In a review article, Jaeger and Monk [31] pointed out that the inference of biological networks in the presence of few time-point measurements, many genes, measurement errors and random fluctuations in the environment is inherently difficult. Because of this limitation, methods for computational inference of gene regulation networks can be crudely divided into two approaches: non-linear or state-space based modeling of the complex interactions between a restricted number of genes (typically ten) with hidden protein transcription factors; or simpler, but linear, models of transcription factor-gene interactions [3235], relying on larger (hundreds to thousands) numbers of microarray measurements.

State-space models (SSM) are a general category of machine learning algorithms that model the dynamics of a sequence of data by encoding the joint likelihood of observed and hidden variables. A popular probabilistic example of SSMs that have been applied to gene expression data are dynamical bayesian networks [36], such as linear dynamical systems [37, 38]. SSMs assume an observed sequence y(t) (in our case, gene expression data) to be generated from an underlying unknown sequence z(t), also called 'hidden states'. Consecutive hidden states form a Markov chain {z(0), z(1), ..., z(T-2), z(T-1)} (in our case, the sequence contains seven states at 0, 3, 6, 9, 12, 15 and 20 minutes); each transition in the chain corresponds to the same stationary (that is, time invariant) dynamical model f.

As a first example of complex SSMs, Zhang et al. used gaussian processes dynamical models with nonlinear dynamics to infer the profile of a single transcription factor (the tumor suppressor p53) and explained the activity of a large collection of genes using that transcription factor only (without any other transcription factor-gene interaction) [39]. Another example is the linear dynamical system, which Beal et al. [37] as well as Angus et al. [38] used to infer the profiles of 14 hidden transcription factors for 10 observed genes only, either without predictive cross-validation [37], or on synthetically generated data [38].

Examples of first-order linear dynamical models for gene expression include the Inferelator by Bonneau et al. [32, 33]. The Inferelator consists of a kinetic ODE that follows the Wahde and Hertz equation [40] and where transcription factors contribute linearly. This ODE also includes an mRNA degradation term. Some instances of the Inferelator introduce nonlinear AND, OR and XOR relationships between pairs of genes, based on a previous bi-clustering of genes. One has to note that the Inferelator has been mostly applied to datasets with hundreds of data-points (for example, Halobacterium).

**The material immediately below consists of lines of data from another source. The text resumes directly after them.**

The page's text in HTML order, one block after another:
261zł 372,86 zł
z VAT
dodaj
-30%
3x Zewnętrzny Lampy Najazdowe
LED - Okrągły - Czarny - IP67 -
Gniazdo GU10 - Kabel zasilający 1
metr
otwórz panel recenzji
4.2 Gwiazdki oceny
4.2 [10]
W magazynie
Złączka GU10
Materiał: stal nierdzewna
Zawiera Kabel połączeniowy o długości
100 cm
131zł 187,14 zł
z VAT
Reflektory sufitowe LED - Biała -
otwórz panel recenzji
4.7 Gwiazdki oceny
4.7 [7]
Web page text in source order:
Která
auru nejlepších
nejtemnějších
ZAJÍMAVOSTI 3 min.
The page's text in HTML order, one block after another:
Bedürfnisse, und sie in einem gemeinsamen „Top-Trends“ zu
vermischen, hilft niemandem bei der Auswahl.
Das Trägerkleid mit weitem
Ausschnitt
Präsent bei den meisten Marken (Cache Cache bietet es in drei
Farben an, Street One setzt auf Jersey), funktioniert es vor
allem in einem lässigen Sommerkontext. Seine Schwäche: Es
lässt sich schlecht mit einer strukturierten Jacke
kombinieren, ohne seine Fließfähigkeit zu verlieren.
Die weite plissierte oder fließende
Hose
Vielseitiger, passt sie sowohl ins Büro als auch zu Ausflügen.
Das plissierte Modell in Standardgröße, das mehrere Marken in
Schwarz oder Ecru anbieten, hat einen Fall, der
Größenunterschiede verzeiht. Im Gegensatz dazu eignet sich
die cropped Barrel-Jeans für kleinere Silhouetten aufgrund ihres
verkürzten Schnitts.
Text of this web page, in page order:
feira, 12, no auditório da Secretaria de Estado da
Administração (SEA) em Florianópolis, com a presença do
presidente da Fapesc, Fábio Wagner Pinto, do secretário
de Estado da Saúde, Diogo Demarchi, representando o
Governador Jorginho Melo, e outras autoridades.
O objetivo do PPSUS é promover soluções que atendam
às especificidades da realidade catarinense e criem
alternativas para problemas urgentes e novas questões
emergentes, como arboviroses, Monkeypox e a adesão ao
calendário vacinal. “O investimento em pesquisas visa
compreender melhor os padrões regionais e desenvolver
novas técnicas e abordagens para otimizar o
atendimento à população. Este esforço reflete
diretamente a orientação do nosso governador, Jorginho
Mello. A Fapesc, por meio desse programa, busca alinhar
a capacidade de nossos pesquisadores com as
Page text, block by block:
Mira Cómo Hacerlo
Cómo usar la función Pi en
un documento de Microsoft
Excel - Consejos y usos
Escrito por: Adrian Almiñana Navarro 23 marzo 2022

Other examples include the first-order vector autoregressive model VAR(1) [35] and the 'Brownian motion' model (which is a VAR(1) model of changes in mRNA concentration) [34]. Lozano et al. [41] suggested using a dynamic dependency on the past 2, 3, or 4 time points, but this was impractical in our case given the relatively small number of microarray measurements in our experiments.

Two microarray replicates were acquired in this study. Since each replicate is independent of all microarrays preceding and following in time, there were four possible transitions between any two time points t and t + 1, and we therefore used four replicate sequences to train the machine learning algorithm.

A noise reduction approach to state-space modeling of regulatory gene networks

In a departure from previous SSM frameworks, our noise-reduction approach uses the hidden variables to represent an idealized, 'true' sequence of gene expressions z(t) that would be measured if there were no noise. The set of all genes at time t is modeled by a 'latent' (that is, hidden but correct) variable (denoted z(t)), about which noisy observations y(t) are made.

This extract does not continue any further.